Nabend. hab paar Fragen

Will mir bis Januar ein Linux-software-Raid 5 aus 3 Western Digital WD10EADS Platten aufbauen. die sollen auch verschluesselt sein.

Da mein Geldbeutel knapp ist werde ich mir pro Monat eine Festplatte kaufen. Heute bestelle ich die erste.

Die Platten sollen im Raid 5 Laufen, und in dem Raid 5 soll ein dm_crypt verschluesseltes ext4 hausen.

Fragen:

1. Kann ich die erste Festplatte mit Daten beschreiben, und dann wenn die 2. HDD kommt in ein RAID 1 umwandeln? Dass man Linux-software-Raid 1 in Raid 5 umwandeln kann hab ich schon gelesen

2. kann ich die dm-crypt partition growen wenn die 3. HDD eingebunden wird?
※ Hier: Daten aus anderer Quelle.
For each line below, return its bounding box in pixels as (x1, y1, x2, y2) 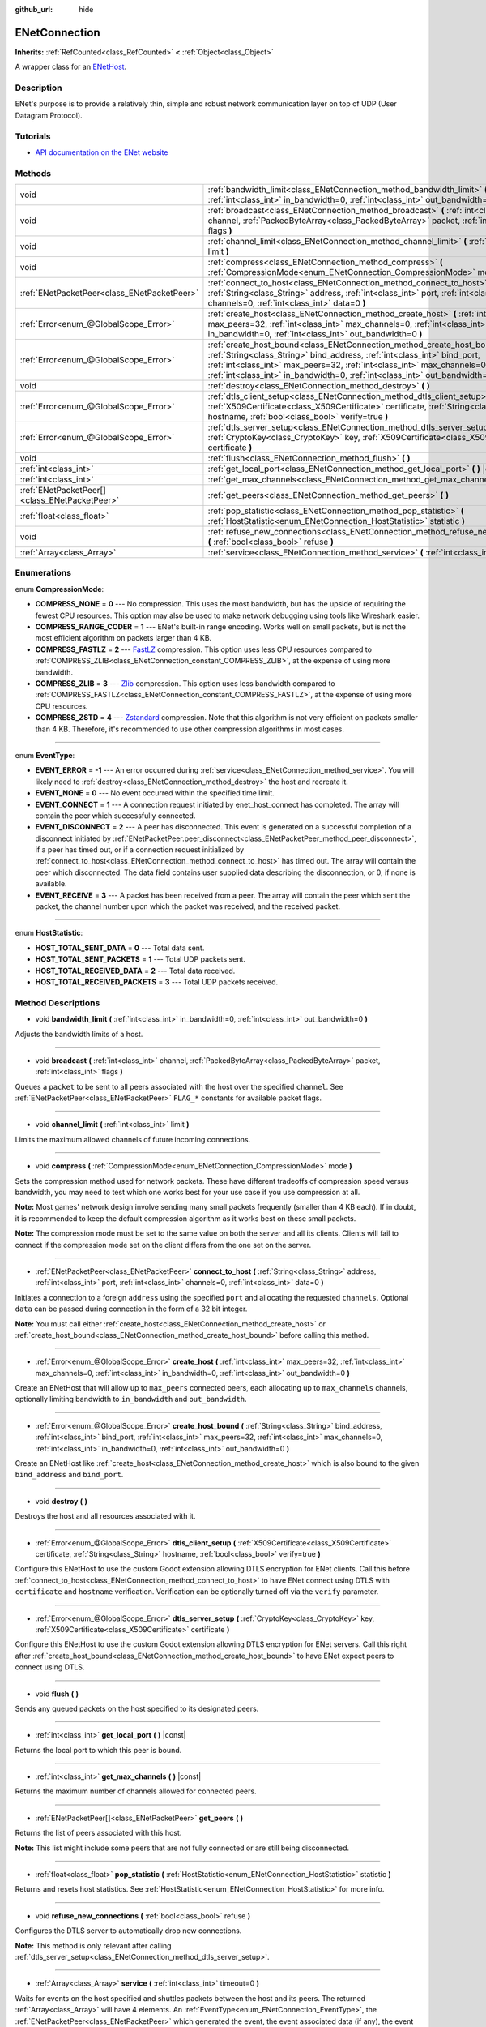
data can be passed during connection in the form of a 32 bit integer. (15, 1304, 248, 1313)
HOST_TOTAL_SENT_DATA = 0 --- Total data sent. (35, 943, 205, 953)
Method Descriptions (15, 997, 100, 1009)
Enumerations (15, 568, 72, 579)
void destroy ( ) (35, 1496, 88, 1506)
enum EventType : (15, 750, 75, 760)
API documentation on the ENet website (35, 147, 168, 157)
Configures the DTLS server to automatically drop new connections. (15, 1926, 242, 1935)
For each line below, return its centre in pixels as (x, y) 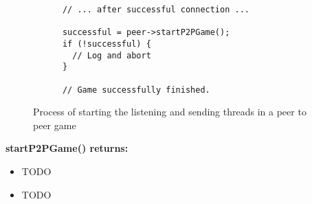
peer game (55, 125)
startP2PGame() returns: (67, 148)
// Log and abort (112, 55)
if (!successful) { (107, 44)
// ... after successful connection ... (156, 10)
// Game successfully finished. (136, 90)
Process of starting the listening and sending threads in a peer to (170, 112)
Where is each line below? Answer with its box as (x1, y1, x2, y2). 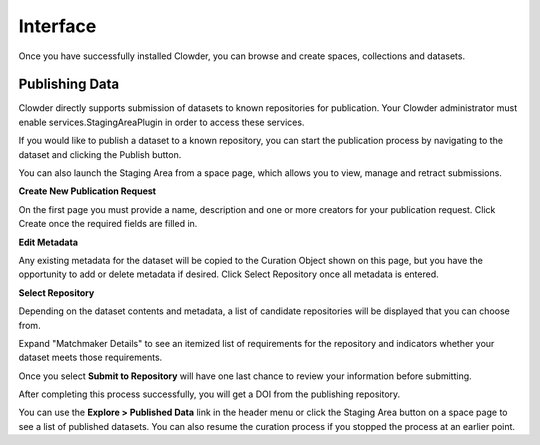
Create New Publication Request (18, 185, 157, 197)
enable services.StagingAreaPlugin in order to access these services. (18, 116, 305, 128)
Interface (18, 15, 97, 37)
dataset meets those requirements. (18, 351, 163, 364)
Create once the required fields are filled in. (18, 218, 198, 230)
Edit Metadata (18, 236, 79, 248)
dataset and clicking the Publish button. (18, 148, 182, 160)
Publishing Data (18, 76, 120, 93)
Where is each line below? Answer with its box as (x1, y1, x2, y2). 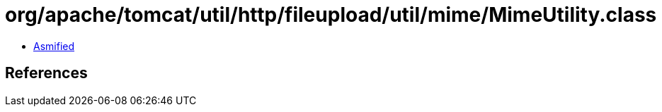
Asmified (33, 39, 75, 52)
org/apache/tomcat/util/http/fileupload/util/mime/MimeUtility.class (5, 3, 657, 27)
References (5, 64, 88, 82)
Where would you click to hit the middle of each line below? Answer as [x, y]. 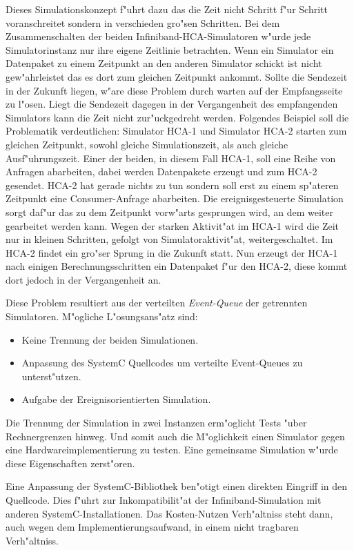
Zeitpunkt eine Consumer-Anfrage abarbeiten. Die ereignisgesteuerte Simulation [175, 198]
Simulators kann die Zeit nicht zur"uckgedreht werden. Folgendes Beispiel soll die [177, 117]
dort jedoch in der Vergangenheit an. [83, 279]
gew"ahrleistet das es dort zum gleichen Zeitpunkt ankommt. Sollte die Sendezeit [177, 76]
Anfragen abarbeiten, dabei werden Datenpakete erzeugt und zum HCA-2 [161, 171]
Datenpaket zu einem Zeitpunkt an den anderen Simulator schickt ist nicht [164, 63]
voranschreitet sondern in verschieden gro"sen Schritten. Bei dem [143, 22]
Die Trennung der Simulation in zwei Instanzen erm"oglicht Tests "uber [156, 423]
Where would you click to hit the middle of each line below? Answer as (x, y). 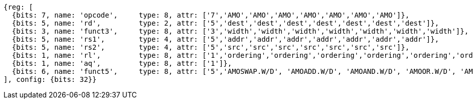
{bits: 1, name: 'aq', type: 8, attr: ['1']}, (122, 63)
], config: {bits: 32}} (50, 79)
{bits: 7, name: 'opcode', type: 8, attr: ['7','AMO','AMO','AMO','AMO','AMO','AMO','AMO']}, (211, 15)
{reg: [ (19, 7)
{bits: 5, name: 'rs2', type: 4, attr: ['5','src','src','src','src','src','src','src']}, (211, 47)

3. schafft das alles ein AMD Sempron 2800+? ist ein AM2 System mit 512MB DDR2-533 Ram

----------

## zworK

zu 1:

Ja,  das geht. Der RAID-Superblock steht am Ende der Partition. Wenn man das Dateisystem um die Größe des RAID-Superblocks  (habe ich aber nicht im Kopf) verkleinert, kann man fröhlich hin und her konvertieren. Sinnvoller wäre es, wenn du gleich ein RAID 1 mit 3 Devices erstellst, mit deiner ersten Platte und 2 "missing" Devices. So brauchst du im neuen Monat einfach nur die neue Platte zum RAID hinzufügen.
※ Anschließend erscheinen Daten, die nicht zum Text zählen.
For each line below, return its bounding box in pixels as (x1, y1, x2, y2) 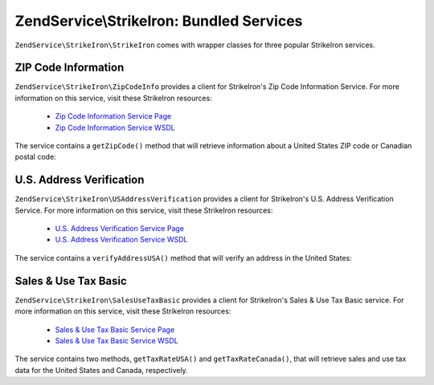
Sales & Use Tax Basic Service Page (55, 325, 175, 334)
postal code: (14, 152, 56, 162)
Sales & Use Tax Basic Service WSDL (55, 335, 178, 345)
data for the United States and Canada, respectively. (14, 365, 188, 375)
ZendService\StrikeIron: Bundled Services (14, 12, 303, 30)
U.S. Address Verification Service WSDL (55, 235, 188, 245)
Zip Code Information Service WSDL (55, 123, 176, 132)
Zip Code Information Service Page (55, 111, 172, 121)
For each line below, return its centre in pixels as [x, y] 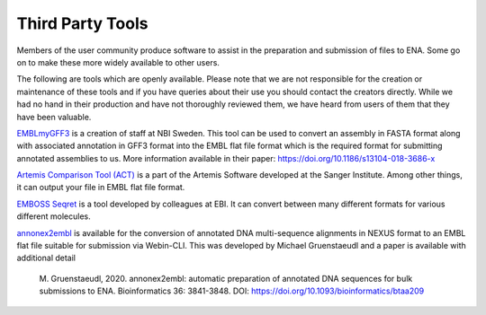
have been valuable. [54, 117]
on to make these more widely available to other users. [118, 62]
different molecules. [54, 216]
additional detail [46, 258]
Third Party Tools [82, 23]
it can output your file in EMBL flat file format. [101, 188]
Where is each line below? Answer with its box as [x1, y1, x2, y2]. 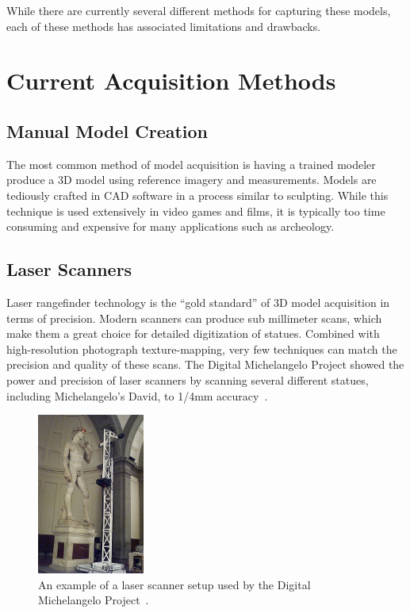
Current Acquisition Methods [6, 64, 336, 97]
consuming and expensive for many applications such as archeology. [6, 218, 335, 235]
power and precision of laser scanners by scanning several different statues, [6, 371, 369, 388]
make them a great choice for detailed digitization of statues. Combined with [6, 325, 380, 342]
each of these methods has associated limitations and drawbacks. [6, 17, 321, 34]
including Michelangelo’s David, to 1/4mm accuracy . [6, 387, 268, 404]
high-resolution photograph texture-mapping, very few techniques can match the [6, 340, 397, 357]
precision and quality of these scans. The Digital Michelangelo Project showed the [6, 356, 404, 373]

Ich hoffe du hast genug Platz für ein Backup? Ohne würde ich eine RAID-Konvertierung von RAID 1 nach 5 nicht anfassen. Mir fehlt da aber auch die Erfahrung.

zu 2:

Geht auch. Siehe: http://www.saout.de/tikiwiki/tiki-index.php?page=ResizeLUKSPartitions

zu 3:

Klar schafft der das   :Smile: 

Beim Software-RAID 5 mit LUKS-Verschlüsselung läuft dein Disk-IO komplett durch die CPU, das kostet halt Performance. Wieviel MB/s du am Ende herausbekommst und ob dir das reicht, wirst du dann testen müssen.

----------

## fangorn

 *Quote:*   

> Ich hoffe du hast genug Platz für ein Backup? Ohne würde ich eine RAID-Konvertierung von RAID 1 nach 5 nicht anfassen.

 

Kann ich nur bestätigen. 

Habe schon Erweiterungen von Software RAID5 gemacht (wenn auch unverschlüsselt). In diesen Größenordnungen dauert das TAGE. Wenn in dieser Zeit einer über das Stromkabel stolpert oder sonstwas passiert würde ich darauf wetten, dass die Daten futsch sind.
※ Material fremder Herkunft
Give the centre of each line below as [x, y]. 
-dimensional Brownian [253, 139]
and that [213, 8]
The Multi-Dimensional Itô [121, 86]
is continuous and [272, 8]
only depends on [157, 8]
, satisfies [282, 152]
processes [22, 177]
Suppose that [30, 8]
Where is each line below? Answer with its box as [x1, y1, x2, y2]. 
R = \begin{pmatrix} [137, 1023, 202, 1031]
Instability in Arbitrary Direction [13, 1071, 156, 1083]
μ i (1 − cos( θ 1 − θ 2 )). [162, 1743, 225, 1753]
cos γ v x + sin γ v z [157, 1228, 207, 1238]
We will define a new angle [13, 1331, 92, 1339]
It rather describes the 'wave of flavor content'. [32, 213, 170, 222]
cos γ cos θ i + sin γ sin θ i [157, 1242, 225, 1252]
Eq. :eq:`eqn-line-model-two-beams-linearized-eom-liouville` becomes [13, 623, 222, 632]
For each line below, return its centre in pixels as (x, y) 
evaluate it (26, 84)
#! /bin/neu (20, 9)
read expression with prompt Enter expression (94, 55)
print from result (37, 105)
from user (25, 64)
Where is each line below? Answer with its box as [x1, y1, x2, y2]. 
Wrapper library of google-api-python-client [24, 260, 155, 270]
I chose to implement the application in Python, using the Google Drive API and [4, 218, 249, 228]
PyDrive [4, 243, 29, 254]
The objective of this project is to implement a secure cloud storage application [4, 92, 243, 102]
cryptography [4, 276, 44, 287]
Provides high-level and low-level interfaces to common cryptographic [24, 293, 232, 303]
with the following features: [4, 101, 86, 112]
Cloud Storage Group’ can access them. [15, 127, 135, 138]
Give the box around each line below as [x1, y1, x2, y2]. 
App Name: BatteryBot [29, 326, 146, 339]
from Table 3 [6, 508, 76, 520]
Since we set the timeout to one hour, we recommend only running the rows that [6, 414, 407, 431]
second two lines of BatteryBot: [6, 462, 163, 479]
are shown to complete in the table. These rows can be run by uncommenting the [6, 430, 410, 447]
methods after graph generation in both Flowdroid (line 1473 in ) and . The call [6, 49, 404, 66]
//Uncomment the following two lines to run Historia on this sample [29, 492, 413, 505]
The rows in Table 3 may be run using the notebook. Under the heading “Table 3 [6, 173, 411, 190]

Mein Tipp: Warte noch einen Monat länger und halte die Daten solange auf einer einzelnen Festplatte. Dann setz mit drei übrigen Platten ein RAID5 auf und spiel die Daten ein. 

Die andere Methode funktioniert prinzipiell zwar auch, ist aber zumindest meiner Meinung nach den Aufwand nicht wert. (Es sei denn du willst es rein der Erfahrung halber tun)

----------